** Opening Input data block **

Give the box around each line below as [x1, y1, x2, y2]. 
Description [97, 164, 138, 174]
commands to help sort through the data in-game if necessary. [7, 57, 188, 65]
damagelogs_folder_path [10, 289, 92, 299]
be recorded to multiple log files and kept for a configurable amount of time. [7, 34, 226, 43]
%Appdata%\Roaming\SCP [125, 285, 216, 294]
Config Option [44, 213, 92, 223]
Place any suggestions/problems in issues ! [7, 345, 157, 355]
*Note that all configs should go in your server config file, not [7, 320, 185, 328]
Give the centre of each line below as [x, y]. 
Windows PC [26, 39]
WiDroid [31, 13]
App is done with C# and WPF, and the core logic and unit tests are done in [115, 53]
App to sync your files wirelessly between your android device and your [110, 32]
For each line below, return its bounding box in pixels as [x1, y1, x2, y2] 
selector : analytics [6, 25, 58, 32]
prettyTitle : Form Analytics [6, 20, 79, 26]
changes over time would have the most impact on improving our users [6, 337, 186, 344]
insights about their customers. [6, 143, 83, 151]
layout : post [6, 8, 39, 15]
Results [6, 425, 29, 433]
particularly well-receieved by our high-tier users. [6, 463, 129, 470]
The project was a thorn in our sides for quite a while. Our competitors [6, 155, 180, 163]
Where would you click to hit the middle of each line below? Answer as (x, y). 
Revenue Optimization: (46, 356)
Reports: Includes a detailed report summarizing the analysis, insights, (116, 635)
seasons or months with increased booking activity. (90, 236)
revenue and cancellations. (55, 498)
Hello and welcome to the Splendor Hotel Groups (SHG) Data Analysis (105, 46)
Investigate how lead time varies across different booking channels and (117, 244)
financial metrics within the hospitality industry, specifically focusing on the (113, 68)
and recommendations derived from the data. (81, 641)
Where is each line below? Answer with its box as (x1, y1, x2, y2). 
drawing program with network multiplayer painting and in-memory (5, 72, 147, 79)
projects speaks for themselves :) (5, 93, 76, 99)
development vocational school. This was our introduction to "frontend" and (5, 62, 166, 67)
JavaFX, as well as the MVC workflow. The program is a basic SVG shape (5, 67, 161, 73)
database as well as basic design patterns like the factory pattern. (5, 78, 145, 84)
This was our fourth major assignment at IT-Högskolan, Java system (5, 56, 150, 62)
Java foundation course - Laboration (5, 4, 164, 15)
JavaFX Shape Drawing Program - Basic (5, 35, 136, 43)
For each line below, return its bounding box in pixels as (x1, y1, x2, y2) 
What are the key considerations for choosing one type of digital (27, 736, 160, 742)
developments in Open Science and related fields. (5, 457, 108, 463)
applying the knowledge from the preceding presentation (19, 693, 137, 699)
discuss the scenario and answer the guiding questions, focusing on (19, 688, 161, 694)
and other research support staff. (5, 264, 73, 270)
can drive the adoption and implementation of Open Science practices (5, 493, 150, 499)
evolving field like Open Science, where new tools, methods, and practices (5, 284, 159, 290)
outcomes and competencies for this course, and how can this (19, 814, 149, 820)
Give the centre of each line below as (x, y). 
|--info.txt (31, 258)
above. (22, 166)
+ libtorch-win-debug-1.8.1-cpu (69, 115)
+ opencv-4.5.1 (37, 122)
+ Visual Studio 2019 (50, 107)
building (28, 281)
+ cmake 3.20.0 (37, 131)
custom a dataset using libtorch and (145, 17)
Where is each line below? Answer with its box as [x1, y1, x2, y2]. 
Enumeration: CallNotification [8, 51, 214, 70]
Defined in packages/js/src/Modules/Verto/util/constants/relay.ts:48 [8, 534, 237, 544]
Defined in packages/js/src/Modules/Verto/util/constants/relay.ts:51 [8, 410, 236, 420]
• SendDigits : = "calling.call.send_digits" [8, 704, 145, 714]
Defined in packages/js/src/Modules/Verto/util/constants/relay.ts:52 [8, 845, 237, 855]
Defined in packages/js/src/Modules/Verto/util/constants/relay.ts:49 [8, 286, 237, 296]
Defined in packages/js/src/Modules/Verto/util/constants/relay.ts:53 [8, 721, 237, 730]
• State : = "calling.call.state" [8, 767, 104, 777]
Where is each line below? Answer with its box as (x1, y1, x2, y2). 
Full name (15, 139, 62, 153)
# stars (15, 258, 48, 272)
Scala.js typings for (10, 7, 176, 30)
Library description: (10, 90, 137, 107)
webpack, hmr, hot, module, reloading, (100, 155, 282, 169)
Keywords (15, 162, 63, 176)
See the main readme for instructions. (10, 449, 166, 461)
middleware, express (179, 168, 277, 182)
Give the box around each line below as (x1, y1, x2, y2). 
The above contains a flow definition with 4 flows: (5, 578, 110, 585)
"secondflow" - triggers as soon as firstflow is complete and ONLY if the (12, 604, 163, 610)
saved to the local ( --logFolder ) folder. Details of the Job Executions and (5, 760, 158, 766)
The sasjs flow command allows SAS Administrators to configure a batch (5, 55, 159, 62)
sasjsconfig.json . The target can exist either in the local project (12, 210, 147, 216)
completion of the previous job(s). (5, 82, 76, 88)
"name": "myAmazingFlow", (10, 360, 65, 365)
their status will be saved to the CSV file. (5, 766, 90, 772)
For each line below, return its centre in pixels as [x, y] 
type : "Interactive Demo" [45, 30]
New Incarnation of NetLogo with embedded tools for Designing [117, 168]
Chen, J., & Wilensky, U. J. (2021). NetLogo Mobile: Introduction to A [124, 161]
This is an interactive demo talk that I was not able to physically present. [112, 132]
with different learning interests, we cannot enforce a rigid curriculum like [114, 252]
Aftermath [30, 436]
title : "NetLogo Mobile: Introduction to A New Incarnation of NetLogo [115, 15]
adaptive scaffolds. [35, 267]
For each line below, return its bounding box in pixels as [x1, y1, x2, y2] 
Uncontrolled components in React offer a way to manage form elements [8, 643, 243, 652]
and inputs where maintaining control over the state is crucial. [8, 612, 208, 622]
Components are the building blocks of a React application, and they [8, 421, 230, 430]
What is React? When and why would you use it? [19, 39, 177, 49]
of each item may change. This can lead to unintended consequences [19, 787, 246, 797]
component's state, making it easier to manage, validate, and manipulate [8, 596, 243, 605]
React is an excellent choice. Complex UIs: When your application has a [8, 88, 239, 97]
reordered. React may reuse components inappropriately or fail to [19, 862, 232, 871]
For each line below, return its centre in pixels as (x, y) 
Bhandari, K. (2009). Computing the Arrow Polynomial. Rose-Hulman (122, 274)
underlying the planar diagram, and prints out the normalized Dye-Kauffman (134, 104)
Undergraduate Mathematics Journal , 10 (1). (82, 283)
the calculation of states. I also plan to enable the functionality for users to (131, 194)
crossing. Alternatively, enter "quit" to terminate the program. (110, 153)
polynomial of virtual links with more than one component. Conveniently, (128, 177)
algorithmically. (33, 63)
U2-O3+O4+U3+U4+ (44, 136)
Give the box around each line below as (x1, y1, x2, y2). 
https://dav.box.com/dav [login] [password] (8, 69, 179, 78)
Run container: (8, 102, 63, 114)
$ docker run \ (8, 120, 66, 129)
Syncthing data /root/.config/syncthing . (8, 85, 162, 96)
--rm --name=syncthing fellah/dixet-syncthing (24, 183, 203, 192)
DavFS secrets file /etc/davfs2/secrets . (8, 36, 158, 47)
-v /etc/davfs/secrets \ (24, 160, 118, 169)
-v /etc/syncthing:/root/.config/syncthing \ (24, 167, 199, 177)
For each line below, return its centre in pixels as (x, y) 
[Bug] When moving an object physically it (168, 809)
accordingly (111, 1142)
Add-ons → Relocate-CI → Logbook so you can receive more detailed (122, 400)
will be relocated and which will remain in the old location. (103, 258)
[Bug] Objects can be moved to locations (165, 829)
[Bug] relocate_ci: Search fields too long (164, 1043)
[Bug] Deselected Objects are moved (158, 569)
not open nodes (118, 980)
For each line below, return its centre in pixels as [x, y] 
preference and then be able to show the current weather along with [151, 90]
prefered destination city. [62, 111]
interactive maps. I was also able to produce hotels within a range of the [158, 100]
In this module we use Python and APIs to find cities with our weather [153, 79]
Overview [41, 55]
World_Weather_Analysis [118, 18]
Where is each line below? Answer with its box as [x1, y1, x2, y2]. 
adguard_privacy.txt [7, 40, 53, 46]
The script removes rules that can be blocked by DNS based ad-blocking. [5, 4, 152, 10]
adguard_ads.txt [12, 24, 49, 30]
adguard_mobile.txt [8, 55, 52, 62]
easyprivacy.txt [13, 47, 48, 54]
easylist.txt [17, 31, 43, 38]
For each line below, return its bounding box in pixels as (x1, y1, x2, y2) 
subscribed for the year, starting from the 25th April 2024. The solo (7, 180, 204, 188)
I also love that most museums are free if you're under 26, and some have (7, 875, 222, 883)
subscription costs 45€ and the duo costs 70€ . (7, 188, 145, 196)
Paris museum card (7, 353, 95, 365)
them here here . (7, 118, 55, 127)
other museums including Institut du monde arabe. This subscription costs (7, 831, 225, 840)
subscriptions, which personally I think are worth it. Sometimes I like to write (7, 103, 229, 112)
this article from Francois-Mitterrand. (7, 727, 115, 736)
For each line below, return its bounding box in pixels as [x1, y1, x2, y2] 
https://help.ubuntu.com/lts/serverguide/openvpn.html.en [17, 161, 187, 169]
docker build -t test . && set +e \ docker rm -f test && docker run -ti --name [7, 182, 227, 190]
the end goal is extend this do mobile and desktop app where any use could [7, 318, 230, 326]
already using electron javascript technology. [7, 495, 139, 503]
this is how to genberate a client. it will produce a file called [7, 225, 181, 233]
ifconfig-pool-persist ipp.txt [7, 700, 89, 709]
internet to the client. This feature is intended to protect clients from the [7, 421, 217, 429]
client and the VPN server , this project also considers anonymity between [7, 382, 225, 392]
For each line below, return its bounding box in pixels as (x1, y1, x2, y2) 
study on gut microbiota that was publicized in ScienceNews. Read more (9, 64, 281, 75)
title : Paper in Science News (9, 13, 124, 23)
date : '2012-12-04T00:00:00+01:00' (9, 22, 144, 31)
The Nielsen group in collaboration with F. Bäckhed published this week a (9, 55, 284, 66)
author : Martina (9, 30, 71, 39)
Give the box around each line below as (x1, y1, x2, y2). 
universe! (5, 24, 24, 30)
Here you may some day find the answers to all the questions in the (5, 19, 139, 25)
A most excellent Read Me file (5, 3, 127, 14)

** Closing Input data block **

Copy range, inclusive: the line holding "docker build -t" to the line holding "date : '2012-12-04T00:00:00+01:00'". Reproduce exactly those lines of the records above and no others.

**Completed exercise:**
docker build -t test . && set +e \ docker rm -f test && docker run -ti --name [7, 182, 227, 190]
the end goal is extend this do mobile and desktop app where any use could [7, 318, 230, 326]
already using electron javascript technology. [7, 495, 139, 503]
this is how to genberate a client. it will produce a file called [7, 225, 181, 233]
ifconfig-pool-persist ipp.txt [7, 700, 89, 709]
internet to the client. This feature is intended to protect clients from the [7, 421, 217, 429]
client and the VPN server , this project also considers anonymity between [7, 382, 225, 392]
For each line below, return its bounding box in pixels as (x1, y1, x2, y2) 
study on gut microbiota that was publicized in ScienceNews. Read more (9, 64, 281, 75)
title : Paper in Science News (9, 13, 124, 23)
date : '2012-12-04T00:00:00+01:00' (9, 22, 144, 31)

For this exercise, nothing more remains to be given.